В этом отношении русский и украинский школьный театр имеют соответствия со средневековым западноевропейским театром. Там мистерия, еще пребывая на площади, впускала в свое пространство светское начало. Для передачи священного использовала светскую форму, каковой для того времени являлась игра. Ее развитие приближало к зрителям персонажей священной истории. Поэтому было «вполне естественно изображать Марию и Саваофа просто людьми» [Колязин, 2002, 25], святое семейство помещать в простонародную среду, а грешным душам – вести трогательные беседы в аду.
В целом, театр настаивал на своей включенности в круг сакральной культуры, приближаясь по своим задачам к иконописи и проповеди. Он служил «заменою Священного Писания. Это совпадение в задачах церковной живописи и духовной драмы не осталось без влияния на структуру и сценическую постановку последней» [Тихонравов, 1859, 47]. Кроме того, театр продолжал быть частью педагогической программы, о чем свидетельствует назидательный характер пьес. Различия между задачей педагогической и чисто эстетической только утверждали положение театра на границе сакрального и светского.

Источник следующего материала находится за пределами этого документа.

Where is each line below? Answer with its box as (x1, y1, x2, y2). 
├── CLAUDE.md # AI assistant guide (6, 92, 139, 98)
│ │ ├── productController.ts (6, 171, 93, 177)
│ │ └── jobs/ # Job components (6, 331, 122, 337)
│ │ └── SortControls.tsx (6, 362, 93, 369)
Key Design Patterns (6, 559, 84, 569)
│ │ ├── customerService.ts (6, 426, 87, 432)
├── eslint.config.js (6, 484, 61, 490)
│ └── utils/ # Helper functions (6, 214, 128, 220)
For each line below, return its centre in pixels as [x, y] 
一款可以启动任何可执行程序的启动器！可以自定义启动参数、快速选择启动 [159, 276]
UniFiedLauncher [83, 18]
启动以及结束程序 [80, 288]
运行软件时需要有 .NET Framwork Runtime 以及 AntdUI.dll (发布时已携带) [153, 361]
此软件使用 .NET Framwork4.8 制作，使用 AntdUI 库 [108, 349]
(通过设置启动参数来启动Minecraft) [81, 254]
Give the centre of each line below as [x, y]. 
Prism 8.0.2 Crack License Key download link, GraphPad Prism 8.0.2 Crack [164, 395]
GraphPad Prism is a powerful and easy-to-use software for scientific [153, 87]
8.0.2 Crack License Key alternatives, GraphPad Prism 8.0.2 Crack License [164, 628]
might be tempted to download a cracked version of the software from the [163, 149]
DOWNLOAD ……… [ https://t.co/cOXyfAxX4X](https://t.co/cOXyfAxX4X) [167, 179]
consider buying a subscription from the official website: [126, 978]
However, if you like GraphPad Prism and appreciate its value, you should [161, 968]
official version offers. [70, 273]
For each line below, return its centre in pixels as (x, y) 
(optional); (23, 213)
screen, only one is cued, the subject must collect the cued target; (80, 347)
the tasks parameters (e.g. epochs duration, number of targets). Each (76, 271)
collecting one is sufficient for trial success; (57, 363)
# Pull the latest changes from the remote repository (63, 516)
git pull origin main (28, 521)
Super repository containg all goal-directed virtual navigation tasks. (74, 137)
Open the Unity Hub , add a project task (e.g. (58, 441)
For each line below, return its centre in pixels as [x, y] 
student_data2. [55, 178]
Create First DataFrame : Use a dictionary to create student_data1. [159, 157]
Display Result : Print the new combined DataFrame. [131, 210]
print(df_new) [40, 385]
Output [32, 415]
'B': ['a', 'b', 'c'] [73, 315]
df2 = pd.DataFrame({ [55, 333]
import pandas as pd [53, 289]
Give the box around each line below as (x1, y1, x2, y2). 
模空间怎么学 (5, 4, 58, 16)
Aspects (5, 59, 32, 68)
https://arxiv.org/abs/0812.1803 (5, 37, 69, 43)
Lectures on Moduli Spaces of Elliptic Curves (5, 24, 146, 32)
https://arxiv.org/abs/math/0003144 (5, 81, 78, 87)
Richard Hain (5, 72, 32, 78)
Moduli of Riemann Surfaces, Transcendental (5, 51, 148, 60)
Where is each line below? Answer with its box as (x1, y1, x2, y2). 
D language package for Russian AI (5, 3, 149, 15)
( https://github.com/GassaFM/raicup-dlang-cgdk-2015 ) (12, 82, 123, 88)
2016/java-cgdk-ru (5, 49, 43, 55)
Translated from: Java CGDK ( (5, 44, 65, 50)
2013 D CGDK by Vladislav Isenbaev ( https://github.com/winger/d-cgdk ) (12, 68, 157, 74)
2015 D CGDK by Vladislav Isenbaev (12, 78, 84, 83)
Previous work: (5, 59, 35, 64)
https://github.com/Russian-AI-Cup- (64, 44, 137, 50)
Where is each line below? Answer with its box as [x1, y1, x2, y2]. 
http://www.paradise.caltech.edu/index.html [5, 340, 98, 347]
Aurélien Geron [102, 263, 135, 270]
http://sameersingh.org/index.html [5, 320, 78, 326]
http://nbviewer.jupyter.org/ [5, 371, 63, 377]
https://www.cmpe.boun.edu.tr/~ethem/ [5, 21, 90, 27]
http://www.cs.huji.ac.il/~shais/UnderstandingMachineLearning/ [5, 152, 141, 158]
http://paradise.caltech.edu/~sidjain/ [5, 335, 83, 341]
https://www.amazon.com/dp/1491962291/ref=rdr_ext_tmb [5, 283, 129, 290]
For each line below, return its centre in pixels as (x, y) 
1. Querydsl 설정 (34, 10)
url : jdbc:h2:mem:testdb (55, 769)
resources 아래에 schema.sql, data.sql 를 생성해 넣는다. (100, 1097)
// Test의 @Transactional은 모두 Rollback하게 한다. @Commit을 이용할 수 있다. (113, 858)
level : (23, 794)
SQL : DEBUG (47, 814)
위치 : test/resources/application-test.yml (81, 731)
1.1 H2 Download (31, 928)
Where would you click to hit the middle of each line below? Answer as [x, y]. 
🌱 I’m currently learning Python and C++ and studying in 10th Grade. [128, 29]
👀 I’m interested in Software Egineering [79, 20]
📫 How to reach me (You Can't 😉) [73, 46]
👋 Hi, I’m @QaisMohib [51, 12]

Возникнув на Украине, т. е. в зоне культурного пограничья, театр особым образом реагировал на столкновение православия и католицизма. Таким образом он оправдывал свое существование на границе сакрального и светского. Приведем выборочно два примера. Вот предостережение человеку, отдавшему своего сына в обучение иезуитам: «Ажъ они там твоего сынка русинька, засмаковавши ему поганую діаволюю науку, ошукали. <…> А потом и тебе, отца, и твоего отца и увес народ твой, и язык твой святый <…> и розум, и мудрость твою» (цит. по: [Мицько, 1990, 71]). Другой автор хочет, чтобы молодежь, «піючи в чужих студийцах воды наук иноязыческих, веры своей не отпадала» (цит. по: [Групіевський, 1994, 177]). Несмотря на очевидное противодействие, сказывавшееся, естественно, не только в приведенных выше цитатах, культурный диалог между католическим и православным миром состоялся. Выражался он, в том числе, в полемике, перенесенной на сцену и задававшей темы многих школьных пьес и диалогов.
Отзвуки противостояния католицизма и православия есть в пьесе «Борьба Церкви с дьяволом», в пасхальной драме «Образ страстей мира сего». Здесь Церковь Триумфующая произносит монолог об особости Восточной церкви, избранной от всех родов. «Сохрани мя до конца во единой вери, / Да буду пребывати въ тишине и мире», – обращается она к Господу [Драма українська, 1925, 383]. В этой драме в аллегорической форме передается противостояние католицизма, соотносимого с кознями дьявола, и православия. В «Трагедокомедии» Варлаама Лащевского тема противостояния вер уходит в глубь веков. Аллегорическая фигура Церкви, перечислив все старозаветные эпизоды, рассказав о гонениях в Риме, упомянув о Нероне и Диоклетиане, сообщает о католичестве и контрреформации в следующих выражениях: «Папа возбесися; / От Папи Лютръ, от Лютра Калвинъ уродися. / Сій ныне найпаче коль на мя зеваютъ, / Поглотит мя образы всемы промишляютъ» [Драма українська, 1929, 140].
H. И. Петров, анализируя пьесу Феофана Прокоповича «Владимир», и в ней предполагал скрытую полемику с западной церковью, опираясь на ее интермедиальные сцены и подводя тем самым трагедокомедию к кругу полемической литературы. «Можно думать, что трагедокомедия написана, между прочим, с целью показать, вопреки иезуитам, происхождение христианства в России с Востока» [Петров, 1911, 224].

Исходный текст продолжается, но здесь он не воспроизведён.